## Material supplied

>>>>>

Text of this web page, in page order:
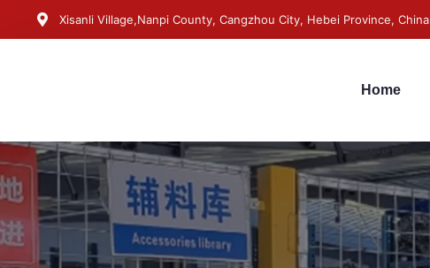
Xisanli Village,Nanpi County, Cangzhou City, Hebei Province, China
Home
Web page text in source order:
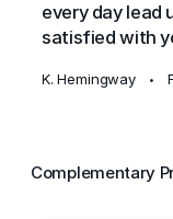
every day lead
satisfied with
K. Hemingway •
Complementary
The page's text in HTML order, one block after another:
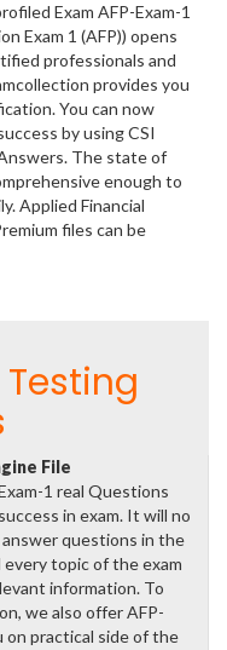
Exam AFP-Exam-1
Exam 1 (AFP)) opens
professionals and
provides you
You can now
by using CSI
The state of
enough to
Applied Financial
files can be
File
1 real Questions
in exam. It will no
questions in the
every topic of the exam
information. To
we also offer AFP-
on practical side of the
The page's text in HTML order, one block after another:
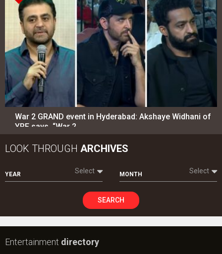
War 2 GRAND event in Hyderabad: Akshaye Widhani of
YRF says, “War 2…
LOOK THROUGH ARCHIVES
YEAR Select MONTH Select
SEARCH
Entertainment directory
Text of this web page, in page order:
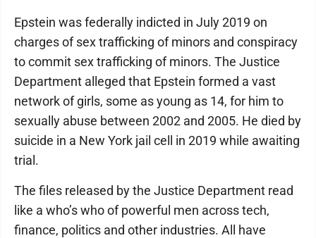
Epstein was federally indicted in July 2019 on
charges of sex trafficking of minors and conspiracy
to commit sex trafficking of minors. The Justice
Department alleged that Epstein formed a vast
network of girls, some as young as 14, for him to
sexually abuse between 2002 and 2005. He died by
suicide in a New York jail cell in 2019 while awaiting
trial.
The files released by the Justice Department read
like a who’s who of powerful men across tech,
finance, politics and other industries. All have
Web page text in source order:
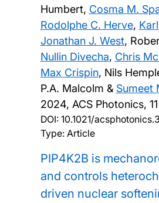
Humbert, Cosma M.
Rodolphe C. Herve,
Jonathan J. West,
Nullin Divecha, Chris
Max Crispin, Nils
P.A. Malcolm & Sumeet
2024, ACS Photonics,
DOI: 10.1021/
Type: Article
PIP4K2B is
and controls
driven nuclear
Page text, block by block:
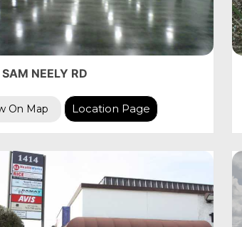
NEELY RD
On Map Location Page

<<<<<

## What is expected
Could you please repeat the entries above exactly, with every picture left out?

## Answer to the problem
Text of this web page, in page order:
Xisanli Village,Nanpi County, Cangzhou City, Hebei Province, China
Home
Web page text in source order:
every day lead
satisfied with
K. Hemingway •
Complementary
The page's text in HTML order, one block after another:
Exam AFP-Exam-1
Exam 1 (AFP)) opens
professionals and
provides you
You can now
by using CSI
The state of
enough to
Applied Financial
files can be
File
1 real Questions
in exam. It will no
questions in the
every topic of the exam
information. To
we also offer AFP-
on practical side of the
The page's text in HTML order, one block after another:
War 2 GRAND event in Hyderabad: Akshaye Widhani of
YRF says, “War 2…
LOOK THROUGH ARCHIVES
YEAR Select MONTH Select
SEARCH
Entertainment directory
Text of this web page, in page order:
Epstein was federally indicted in July 2019 on
charges of sex trafficking of minors and conspiracy
to commit sex trafficking of minors. The Justice
Department alleged that Epstein formed a vast
network of girls, some as young as 14, for him to
sexually abuse between 2002 and 2005. He died by
suicide in a New York jail cell in 2019 while awaiting
trial.
The files released by the Justice Department read
like a who’s who of powerful men across tech,
finance, politics and other industries. All have
Web page text in source order:
Humbert, Cosma M.
Rodolphe C. Herve,
Jonathan J. West,
Nullin Divecha, Chris
Max Crispin, Nils
P.A. Malcolm & Sumeet
2024, ACS Photonics,
DOI: 10.1021/
Type: Article
PIP4K2B is
and controls
driven nuclear
Page text, block by block:
NEELY RD
On Map Location Page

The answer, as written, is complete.